Я смотрел «Жизнь других» в Нью-Йорке через двадцать лет после падения Берлинской стены, будучи уже пожилым человеком. Фильм напомнил мне мою собственную молодость в мрачной советской Москве, когда я, превозмогая страх, переправлял диссидентские материалы на Запад и мучился вопросом, кто из моих окружающих мог быть стукачом Конторы. О, как бы мне хотелось теперь встретиться со своим бывшим «опером», который знал обо мне и моих близких больше, чем я сам. И если б я только мог заглянуть в свое кагэбэшное досье – ДОР[33]
– летопись моей молодости! Но, увы, это было невозможно. Россия не Германия, материалы КГБ, в отличие от архивов Штази, оставались закрытыми, а бывшие сотрудники не работали почтальонами; по сути, они стали опорой нового режима.
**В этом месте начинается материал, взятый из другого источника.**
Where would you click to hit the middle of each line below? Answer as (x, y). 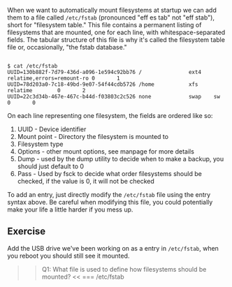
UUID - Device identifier (52, 129)
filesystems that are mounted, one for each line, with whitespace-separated (116, 32)
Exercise (27, 231)
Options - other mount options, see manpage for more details (106, 152)
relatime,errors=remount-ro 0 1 (64, 78)
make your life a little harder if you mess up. (70, 209)
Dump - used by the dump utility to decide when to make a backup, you (121, 159)
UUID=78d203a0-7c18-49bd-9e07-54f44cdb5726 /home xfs (103, 84)
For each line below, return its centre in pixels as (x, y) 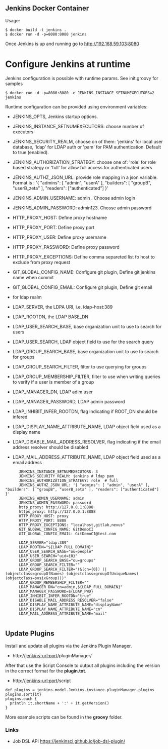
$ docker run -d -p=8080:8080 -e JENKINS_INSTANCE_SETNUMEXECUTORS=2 (80, 93)
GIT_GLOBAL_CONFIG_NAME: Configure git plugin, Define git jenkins (84, 272)
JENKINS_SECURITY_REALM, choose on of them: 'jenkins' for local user (88, 141)
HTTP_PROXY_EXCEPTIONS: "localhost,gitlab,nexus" (72, 525)
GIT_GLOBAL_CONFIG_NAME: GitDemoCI (56, 529)
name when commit (33, 277)
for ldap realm (27, 297)
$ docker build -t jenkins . (36, 30)
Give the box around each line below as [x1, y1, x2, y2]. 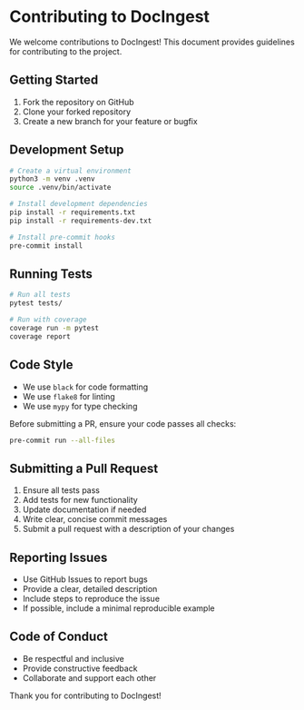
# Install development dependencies [9, 200, 148, 209]
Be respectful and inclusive [22, 653, 124, 664]
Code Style [9, 357, 74, 373]
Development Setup [9, 143, 124, 158]
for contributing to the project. [9, 45, 123, 56]
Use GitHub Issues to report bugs [22, 574, 148, 585]
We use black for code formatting [22, 381, 149, 392]
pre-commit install [9, 241, 83, 251]
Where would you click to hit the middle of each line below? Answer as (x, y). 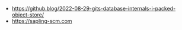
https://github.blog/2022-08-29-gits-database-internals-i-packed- (94, 9)
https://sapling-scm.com (42, 21)
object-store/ (28, 15)
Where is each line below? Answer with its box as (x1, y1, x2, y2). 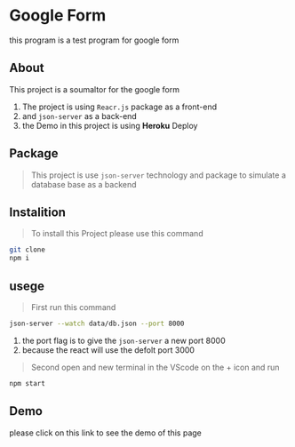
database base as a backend (30, 179, 137, 189)
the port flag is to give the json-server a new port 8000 (21, 335, 227, 346)
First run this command (30, 301, 116, 312)
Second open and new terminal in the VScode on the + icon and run (30, 362, 280, 372)
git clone (9, 245, 46, 254)
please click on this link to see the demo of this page (9, 427, 202, 438)
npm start (9, 379, 46, 387)
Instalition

Зачем кому-то из них разговаривать с таким, как я, – бывшим диссидентом, который живет в Америке и которому даже въезд в Россию закрыт?Но не прошло и года, как моя мечта сбылась. Волею судьбы я попал в собственную «Жизнь других», узнал секреты своей семьи, хранившиеся в кагэбэшном ДОРе, и встретился с опером, его составлявшим. Это был тот случай, когда жизнь сымитировала искусство с оговоркой, что дело касалось не столько меня, сколько моего отца. Вместо капитана Штази Визлера у меня был подполковник КГБ Безруков.
Началась эта история так. В 2008 году корреспондент «Радио „Свобода“» в Вашингтоне Владимир Абаринов опубликовал статью «Последний „шпион”, пришедший с холода», посвященную 20-летию окончания холодной войны. Главным героем этой истории был американский журналист Николас (Ник) Данилов – потомок русских эмигрантов и московский корреспондент журнала US News and World Report. В 1986 году Данилова арестовали в Москве по обвинению в шпионаже, а затем обменяли на сотрудника КГБ, задержанного в США.
Это был крупный международный скандал – действительно последняя шпионская драма холодной войны. Поначалу президент Рейган отказывался менять «ни в чем не повинного журналиста на шпиона», назвав Данилова «заложником, схваченным КГБ специально для обмена на пойманного агента советской разведки». Однако в конце концов, США и СССР договорились об «асимметричном обмене», позволившем обеим сторонам сохранить лицо. Чтобы не выглядело, будто американцы приравняли журналиста к шпиону, в придачу к Данилову добавили трех советских диссидентов. Двое из них – правозащитники Юрий Орлов и Ирина Ратушинская – отбывали сроки в советских лагерях; третьим был мой отец. К тому времени я уже 11 лет как уехал из России и работал в Колумбийском университете в Нью-Йорке. 16 октября 1986 года я встречал моих родителей в аэропорту Ньюарк. После приезда отец прожил еще четыре года и умер в 1990 году в Вашингтоне в возрасте 72 лет.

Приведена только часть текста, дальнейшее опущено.